Sen. Louis Luchini, D-Ellsworth, is pictured at the Maine State House on May 21, 2015. Credit: Troy R. Bennett / BDN

AUGUSTA, Maine — The Hancock County state senator who has long been a key dealmaker on gambling and voting issues resigned his seat on Tuesday to take a regional post with the federal Small Business Administration.

Sen. Louis Luchini, D-Ellsworth, was in his second term as a state senator and previously served four terms in the Maine House of Representatives. His resignation is effective immediately as he took a role within the federal agency’s advocacy office. He will be serving as a small business advocate in Region 1, which covers the New England area.

His exit early in the 2022 legislative session will lead to a strange situation with a special election likely to be called in the spring to fill the seat ahead of the November election when it and all other seats will be up for election again. A Democratic state representative immediately announced plans to run for the battleground district.

Luchini is a moderate Democrat who easily won two Senate elections. A former All-American distance runner at Stanford University running out of Republican-leaning Ellsworth, he was a key dealmaker on issues facing the wide-ranging legislative committee that handles voting, gambling and liquor laws, among other things.

“Serving the people of Hancock County — the community where I grew up — over the past 12 years has been the honor of a lifetime,” Luchini said, thanking U.S. Rep. Jared Golden of Maine’s 2nd District for advocating for him to take the post.

During the pandemic, he pushed for businesses to be able to sell cocktails to-go, a provision that may become permanent under a bill he introduced this year. He has been an advocate for introducing sports betting to Maine, an effort that Gov. Janet Mills vetoed in 2020.

A different version of that measure initially passed both chambers last year, but Luchini opposed that version of the bill because he disliked an amendment that required digital betting to be tied to physical casinos.
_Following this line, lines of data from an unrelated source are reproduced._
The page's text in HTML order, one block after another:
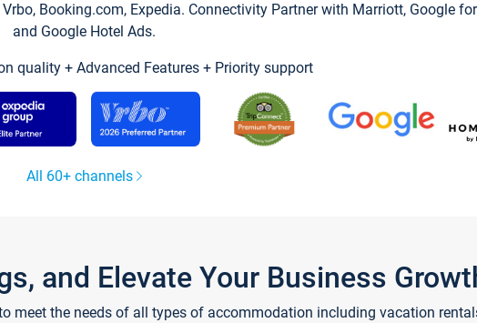
Booking.com, Expedia. Connectivity Partner with Marriott, Google
and Google Hotel Ads.
quality + Advanced Features + Priority support
All 60+ channels
and Elevate Your Business
meet the needs of all types of accommodation including vacation
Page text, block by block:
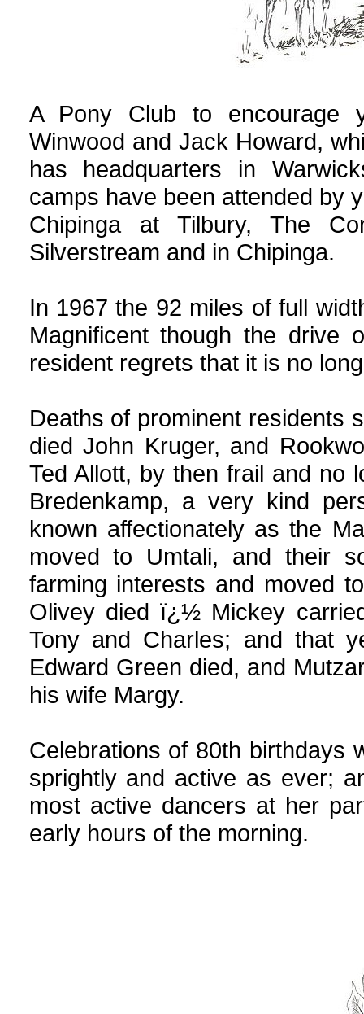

It is still awaiting final action from the Legislature.

Interest in the seat is already apparent, with Rep. Genevieve McDonald, D-Stonington, announcing her intention to run for the seat on Tuesday. State law requires the governor to call a special election if a Maine Senate vacancy occurs. The last similar example was a late March special election for a Biddeford-area seat in 2016.

Republicans will see an opportunity to win one or both of those elections as well. Their top recruit is likely former Sen. Brian Langley, R-Ellsworth, who hit his four-term limit the year Luchini won the seat and lost to the Democrat in the 2020 election.

BDN writer Michael Shepherd contributed to this report.